--- Task statement ---
Return the following from the records below: each line, word for word, starting with the line that contains "while reducing the" and going on through the line that contains "support weak or", with nothing outside that range.

START Data for analysis

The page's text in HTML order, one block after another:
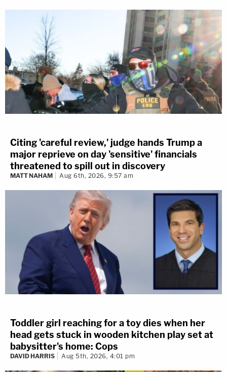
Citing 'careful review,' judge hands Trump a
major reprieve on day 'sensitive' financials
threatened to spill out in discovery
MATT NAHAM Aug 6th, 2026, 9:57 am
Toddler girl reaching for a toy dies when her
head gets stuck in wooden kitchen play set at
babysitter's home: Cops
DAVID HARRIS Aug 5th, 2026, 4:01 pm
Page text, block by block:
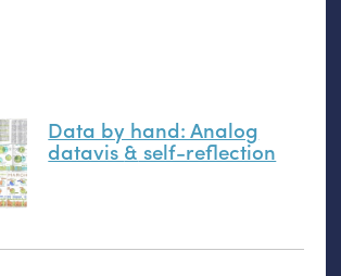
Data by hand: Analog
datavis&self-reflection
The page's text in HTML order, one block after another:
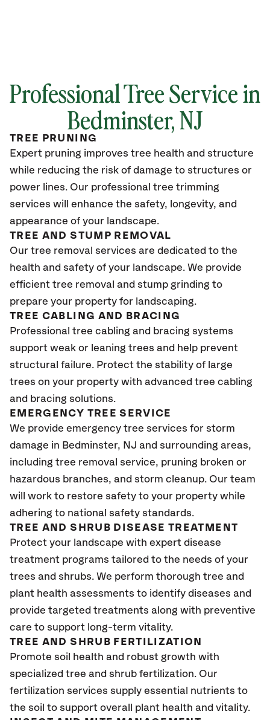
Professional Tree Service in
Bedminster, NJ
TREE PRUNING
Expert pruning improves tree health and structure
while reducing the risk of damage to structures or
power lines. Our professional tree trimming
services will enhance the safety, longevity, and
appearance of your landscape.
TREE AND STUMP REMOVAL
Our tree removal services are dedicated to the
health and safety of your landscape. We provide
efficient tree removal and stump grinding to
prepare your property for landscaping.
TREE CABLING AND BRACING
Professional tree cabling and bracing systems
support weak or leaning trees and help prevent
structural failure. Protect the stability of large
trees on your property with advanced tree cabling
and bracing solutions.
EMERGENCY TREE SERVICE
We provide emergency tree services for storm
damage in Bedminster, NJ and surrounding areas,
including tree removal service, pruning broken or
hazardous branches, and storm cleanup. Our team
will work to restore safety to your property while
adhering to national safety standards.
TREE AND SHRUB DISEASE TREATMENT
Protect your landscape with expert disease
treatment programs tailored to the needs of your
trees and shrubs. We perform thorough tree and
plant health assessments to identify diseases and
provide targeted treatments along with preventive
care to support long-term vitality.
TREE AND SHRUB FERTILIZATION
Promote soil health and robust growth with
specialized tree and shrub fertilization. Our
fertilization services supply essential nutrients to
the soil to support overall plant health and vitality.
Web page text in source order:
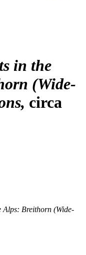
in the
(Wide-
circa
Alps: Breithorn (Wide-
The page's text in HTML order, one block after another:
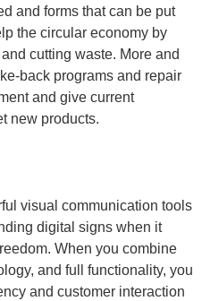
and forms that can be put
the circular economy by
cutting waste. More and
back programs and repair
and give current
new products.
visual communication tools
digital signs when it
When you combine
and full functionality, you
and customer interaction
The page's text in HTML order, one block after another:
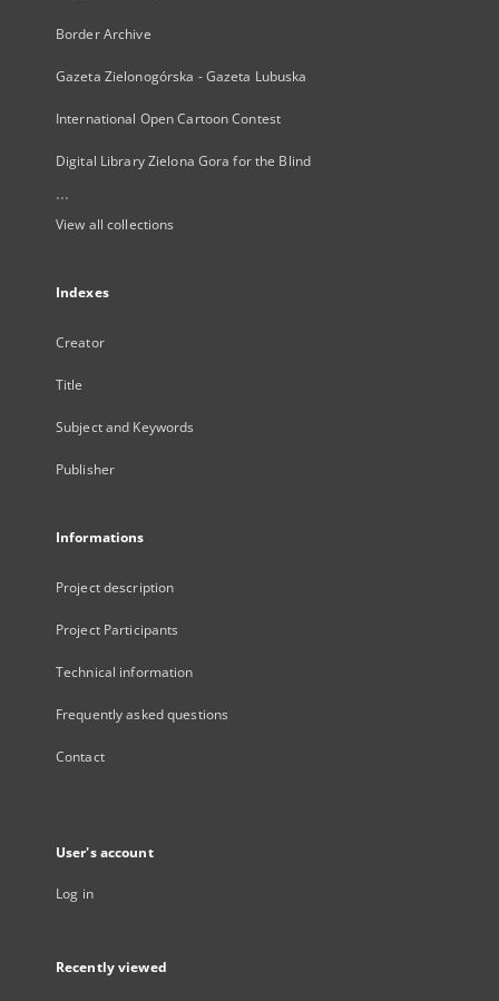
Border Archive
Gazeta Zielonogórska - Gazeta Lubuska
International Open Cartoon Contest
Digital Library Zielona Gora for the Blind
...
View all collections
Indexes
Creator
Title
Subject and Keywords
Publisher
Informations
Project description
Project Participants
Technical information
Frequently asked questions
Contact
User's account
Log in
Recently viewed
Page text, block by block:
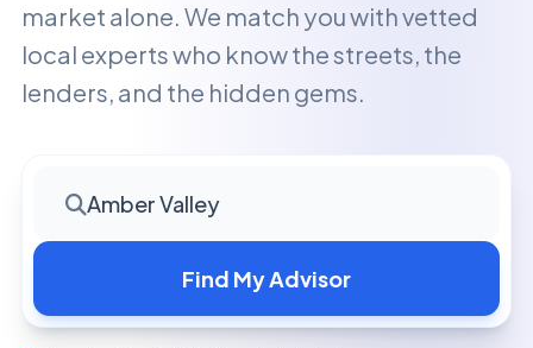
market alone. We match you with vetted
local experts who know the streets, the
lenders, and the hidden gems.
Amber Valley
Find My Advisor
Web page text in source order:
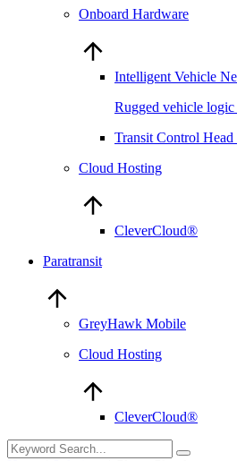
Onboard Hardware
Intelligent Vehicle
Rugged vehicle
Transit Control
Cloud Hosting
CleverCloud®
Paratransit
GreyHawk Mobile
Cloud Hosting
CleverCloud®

END Data for analysis
START Data for analysis

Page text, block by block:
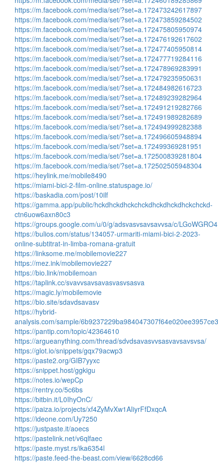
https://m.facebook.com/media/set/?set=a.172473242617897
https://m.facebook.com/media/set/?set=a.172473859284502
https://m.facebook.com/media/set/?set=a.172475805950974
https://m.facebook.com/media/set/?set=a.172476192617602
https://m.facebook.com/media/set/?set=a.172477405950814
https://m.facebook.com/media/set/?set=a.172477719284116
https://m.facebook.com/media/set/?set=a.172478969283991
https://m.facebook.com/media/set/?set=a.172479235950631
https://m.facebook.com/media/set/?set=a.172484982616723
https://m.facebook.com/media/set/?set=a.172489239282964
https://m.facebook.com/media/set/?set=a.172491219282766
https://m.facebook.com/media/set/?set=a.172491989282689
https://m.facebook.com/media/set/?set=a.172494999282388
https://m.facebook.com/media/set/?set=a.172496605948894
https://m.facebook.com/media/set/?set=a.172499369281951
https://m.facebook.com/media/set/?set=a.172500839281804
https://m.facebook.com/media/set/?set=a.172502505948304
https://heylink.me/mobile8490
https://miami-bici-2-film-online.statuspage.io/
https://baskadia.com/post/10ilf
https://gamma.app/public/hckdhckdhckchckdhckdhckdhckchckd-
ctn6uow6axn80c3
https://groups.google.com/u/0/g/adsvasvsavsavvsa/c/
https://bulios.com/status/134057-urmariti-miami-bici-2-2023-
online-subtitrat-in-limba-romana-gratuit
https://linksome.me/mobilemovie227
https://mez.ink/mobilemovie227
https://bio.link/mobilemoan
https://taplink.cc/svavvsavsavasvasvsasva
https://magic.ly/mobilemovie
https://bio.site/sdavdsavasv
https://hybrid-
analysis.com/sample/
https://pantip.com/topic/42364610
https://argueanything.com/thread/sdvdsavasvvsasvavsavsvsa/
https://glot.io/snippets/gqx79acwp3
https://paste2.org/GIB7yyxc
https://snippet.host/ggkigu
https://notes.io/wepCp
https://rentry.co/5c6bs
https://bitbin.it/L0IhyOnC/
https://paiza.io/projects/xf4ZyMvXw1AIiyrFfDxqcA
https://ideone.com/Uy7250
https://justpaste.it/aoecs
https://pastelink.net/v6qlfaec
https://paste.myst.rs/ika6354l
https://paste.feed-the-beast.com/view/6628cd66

END Data for analysis
START Data for analysis

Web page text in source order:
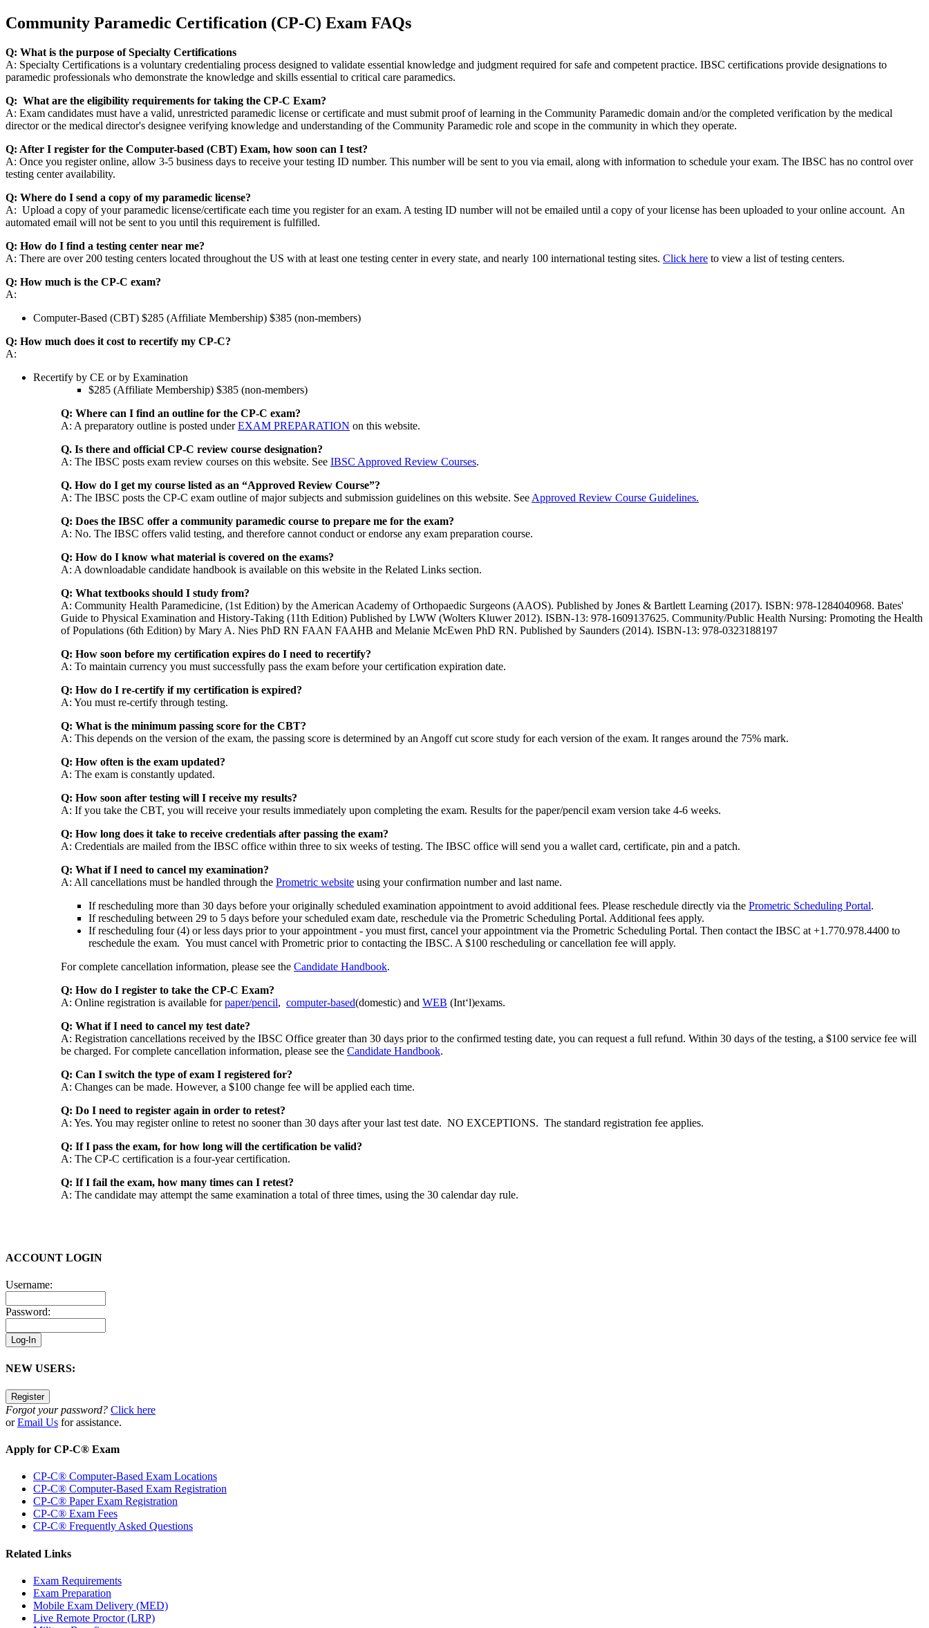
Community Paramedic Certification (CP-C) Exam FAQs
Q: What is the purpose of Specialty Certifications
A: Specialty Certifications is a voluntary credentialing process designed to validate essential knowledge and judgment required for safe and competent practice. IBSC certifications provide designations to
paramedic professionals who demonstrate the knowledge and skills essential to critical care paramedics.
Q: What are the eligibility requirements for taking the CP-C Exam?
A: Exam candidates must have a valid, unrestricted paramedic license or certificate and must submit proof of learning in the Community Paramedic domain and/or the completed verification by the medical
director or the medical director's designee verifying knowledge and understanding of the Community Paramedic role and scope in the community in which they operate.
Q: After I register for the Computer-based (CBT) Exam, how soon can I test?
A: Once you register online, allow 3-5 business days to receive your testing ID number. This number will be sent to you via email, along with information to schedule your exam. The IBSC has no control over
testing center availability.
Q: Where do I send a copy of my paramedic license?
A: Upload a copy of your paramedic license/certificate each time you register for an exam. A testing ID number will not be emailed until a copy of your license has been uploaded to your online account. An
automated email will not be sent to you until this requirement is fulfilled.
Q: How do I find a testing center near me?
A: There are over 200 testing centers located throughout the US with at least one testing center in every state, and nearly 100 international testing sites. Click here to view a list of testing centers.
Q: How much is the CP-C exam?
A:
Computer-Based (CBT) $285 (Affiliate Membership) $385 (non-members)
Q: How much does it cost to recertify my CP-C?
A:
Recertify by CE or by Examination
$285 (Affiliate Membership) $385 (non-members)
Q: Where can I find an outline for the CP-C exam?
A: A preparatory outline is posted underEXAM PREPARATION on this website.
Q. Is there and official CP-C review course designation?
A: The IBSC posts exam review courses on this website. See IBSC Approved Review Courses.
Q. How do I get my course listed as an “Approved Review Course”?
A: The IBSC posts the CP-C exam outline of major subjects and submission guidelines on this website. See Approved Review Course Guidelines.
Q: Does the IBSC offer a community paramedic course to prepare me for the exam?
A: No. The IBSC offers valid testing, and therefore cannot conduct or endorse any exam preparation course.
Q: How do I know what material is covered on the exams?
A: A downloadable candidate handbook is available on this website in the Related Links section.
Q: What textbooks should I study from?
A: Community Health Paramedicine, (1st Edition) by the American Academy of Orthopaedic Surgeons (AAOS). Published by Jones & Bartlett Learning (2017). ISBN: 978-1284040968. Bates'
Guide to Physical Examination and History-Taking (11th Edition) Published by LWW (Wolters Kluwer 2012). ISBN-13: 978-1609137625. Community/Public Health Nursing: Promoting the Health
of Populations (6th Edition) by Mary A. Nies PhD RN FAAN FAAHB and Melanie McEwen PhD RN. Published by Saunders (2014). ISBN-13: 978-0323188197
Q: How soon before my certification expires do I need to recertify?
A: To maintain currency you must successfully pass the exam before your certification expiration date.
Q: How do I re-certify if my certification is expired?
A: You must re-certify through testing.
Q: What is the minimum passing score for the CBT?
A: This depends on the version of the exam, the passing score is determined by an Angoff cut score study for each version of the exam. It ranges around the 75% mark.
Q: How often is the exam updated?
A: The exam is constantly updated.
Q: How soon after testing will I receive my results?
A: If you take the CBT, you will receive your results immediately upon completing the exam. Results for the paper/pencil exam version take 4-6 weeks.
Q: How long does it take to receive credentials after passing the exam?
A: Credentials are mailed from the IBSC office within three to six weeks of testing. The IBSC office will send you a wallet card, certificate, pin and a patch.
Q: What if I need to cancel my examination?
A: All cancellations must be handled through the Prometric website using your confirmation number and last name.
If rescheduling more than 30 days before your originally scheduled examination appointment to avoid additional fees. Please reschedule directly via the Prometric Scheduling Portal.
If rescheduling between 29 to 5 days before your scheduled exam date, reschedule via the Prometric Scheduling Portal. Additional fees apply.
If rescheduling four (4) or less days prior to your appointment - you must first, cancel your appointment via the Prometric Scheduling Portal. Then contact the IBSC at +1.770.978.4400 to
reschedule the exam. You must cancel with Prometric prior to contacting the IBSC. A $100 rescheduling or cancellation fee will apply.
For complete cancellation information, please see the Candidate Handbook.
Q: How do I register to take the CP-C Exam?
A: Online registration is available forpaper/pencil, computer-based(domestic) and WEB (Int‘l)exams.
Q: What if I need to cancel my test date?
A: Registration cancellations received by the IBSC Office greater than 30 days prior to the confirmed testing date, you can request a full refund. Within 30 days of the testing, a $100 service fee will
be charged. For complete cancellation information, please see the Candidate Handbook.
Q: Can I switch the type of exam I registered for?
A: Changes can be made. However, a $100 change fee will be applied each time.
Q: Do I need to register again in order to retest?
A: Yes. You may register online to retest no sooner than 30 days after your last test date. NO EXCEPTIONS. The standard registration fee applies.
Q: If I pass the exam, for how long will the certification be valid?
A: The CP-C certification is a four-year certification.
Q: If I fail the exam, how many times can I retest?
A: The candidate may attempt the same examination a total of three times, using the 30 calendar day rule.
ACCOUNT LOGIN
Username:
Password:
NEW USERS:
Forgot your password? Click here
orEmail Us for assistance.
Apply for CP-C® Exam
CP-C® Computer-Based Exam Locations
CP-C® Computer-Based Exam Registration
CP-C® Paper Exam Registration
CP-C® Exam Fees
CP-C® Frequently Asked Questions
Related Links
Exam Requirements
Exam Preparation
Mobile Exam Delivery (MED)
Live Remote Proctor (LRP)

END Data for analysis

--- Answer section ---
while reducing the risk of damage to structures or
power lines. Our professional tree trimming
services will enhance the safety, longevity, and
appearance of your landscape.
TREE AND STUMP REMOVAL
Our tree removal services are dedicated to the
health and safety of your landscape. We provide
efficient tree removal and stump grinding to
prepare your property for landscaping.
TREE CABLING AND BRACING
Professional tree cabling and bracing systems
support weak or leaning trees and help prevent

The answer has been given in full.